Connie Hayball obituary

Other lives: Teacher and political activist who wrote about her childhood in working-class Birmingham
  
  

Connie Hayball
Connie Hayball and her husband, Ted, resigned from the Communist party after the invasion of Hungary in 1956 Photograph: public domain

My mother, Connie Hayball, who has died aged 94, had two lifelong passions: literature and socialism. In her 90s she wrote two books, From Perry Gutter to Birmingham (2011) and Dad and Me (2013), which drew on the detailed memories of her childhood, including the streets with their back-to-back houses, daily domestic routines, and her father's work.

She was born in Birmingham, the second child of Harry Houghton and Hilda Presdee. Harry was a skilled metalworker making items such as corkscrews and tin-openers. Hilda had been in service and then worked on armaments, after a childhood in a Shropshire workhouse.

Her father was a strong influence on Connie – an atheist, socialist and republican, he loved reading, a complete Dickens set taking pride of place in the family home. Aged 11, Connie won one of the first fully-funded city scholarships to King Edward's high school. As a working-class girl with a thick Brummie accent, Connie was something of an outsider there, but she nevertheless loved it and made a lifelong friend, Stella, who was also from a working-class family. In 1936 they joined the Young Communist League and were active in raising food and money for the Spanish Republicans, also persuading the headteacher to let them collect at school.

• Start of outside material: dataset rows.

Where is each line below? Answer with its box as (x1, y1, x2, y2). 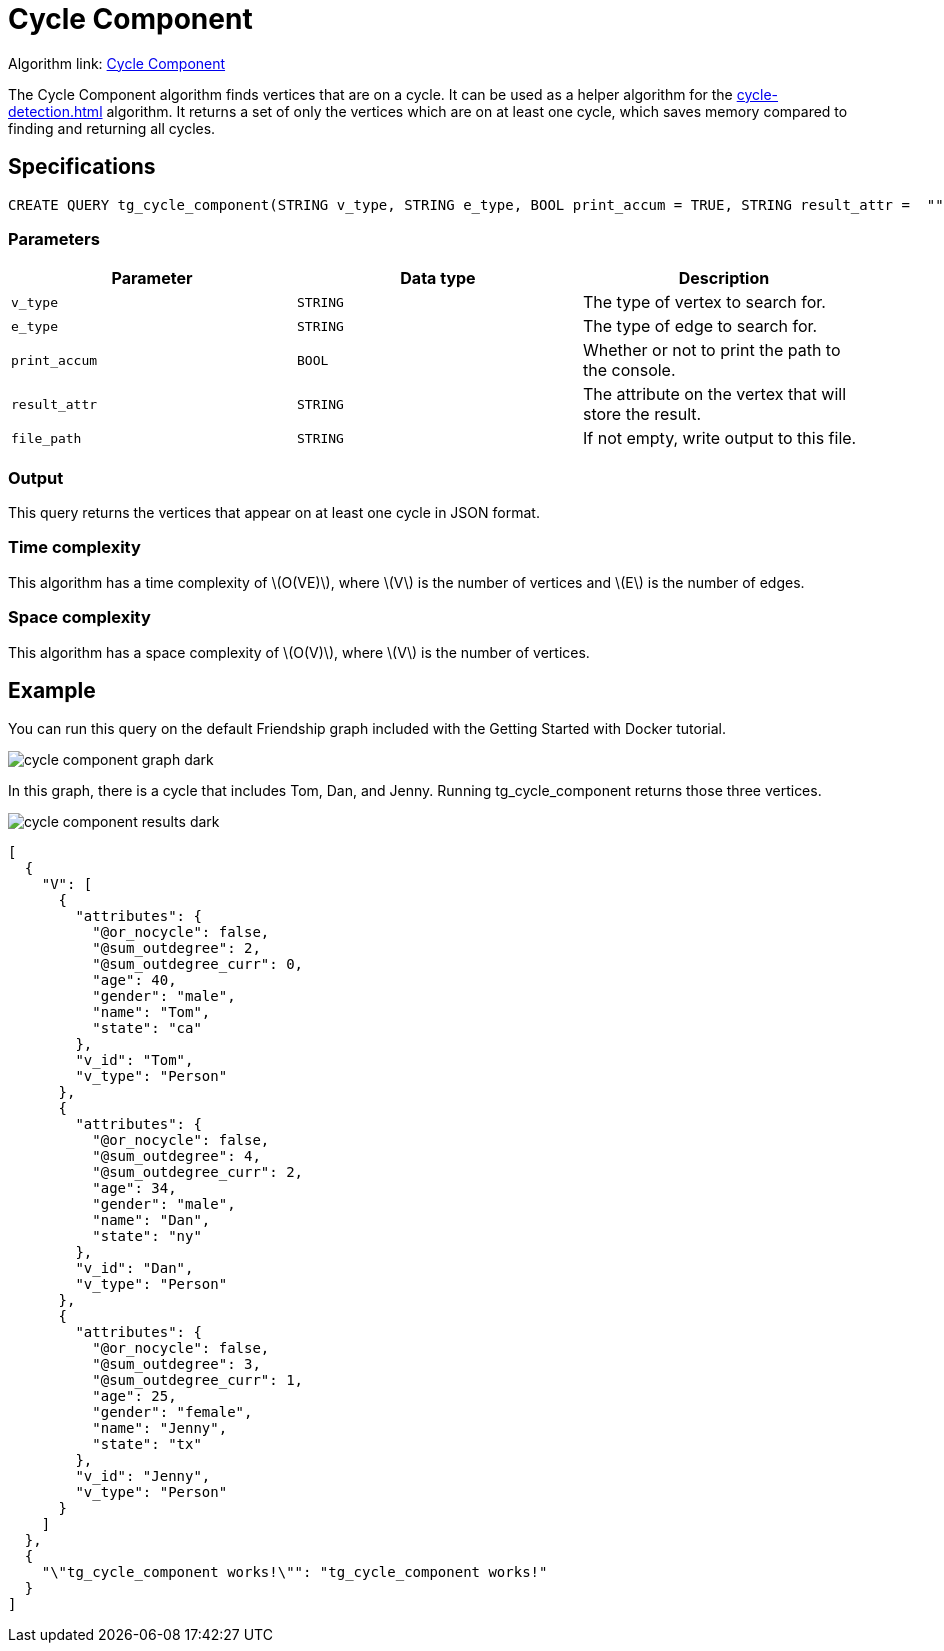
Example (8, 678, 96, 704)
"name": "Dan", (92, 1212, 211, 1229)
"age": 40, (92, 972, 177, 989)
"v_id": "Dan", (75, 1260, 194, 1277)
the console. (582, 360, 676, 381)
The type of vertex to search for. (582, 292, 826, 313)
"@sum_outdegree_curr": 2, (92, 1164, 304, 1181)
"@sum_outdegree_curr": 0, (92, 956, 304, 973)
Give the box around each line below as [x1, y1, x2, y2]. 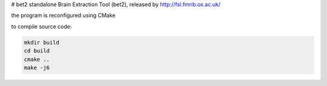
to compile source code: [11, 23, 72, 30]
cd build [24, 48, 50, 54]
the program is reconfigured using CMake [11, 12, 116, 19]
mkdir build [24, 39, 60, 46]
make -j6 [24, 64, 50, 71]

In 1938 Connie won a scholarship to study English literature at Birmingham University, writing in praise of Dickens in her finals. She was subsequently informed that her unorthodox views – Dickens was then considered populist and lowbrow – meant she did not achieve a first. Remaining at Birmingham, she wrote her MA thesis on the playwright Sean O'Casey, with whom she corresponded.

She then became an English teacher, working in Bury, Manchester; High Wycombe, Buckinghamshire; Nuneaton, Warwickshire; and finally Hinckley, in Leicestershire, where she lived from 1964. She met and married another communist, Ted, also a teacher, but they both resigned from the party after the invasion of Hungary in 1956. She was active in CND and later a Labour party member for almost 30 years.

In retirement she became a school governor, a volunteer Citizens Advice adviser, a participant in the local Pensioners' Action Group, and a founding member of Hinckley University of the Third Age, running special study groups, including one on William Morris, another of her heroes. She also wrote a thesis on the Anglo-Indian novel for the PhD she received from Loughborough University.

Ted died in 2008. Connie is survived by me, my sister Jane, and three grandsons, Percy, Harry and Jack.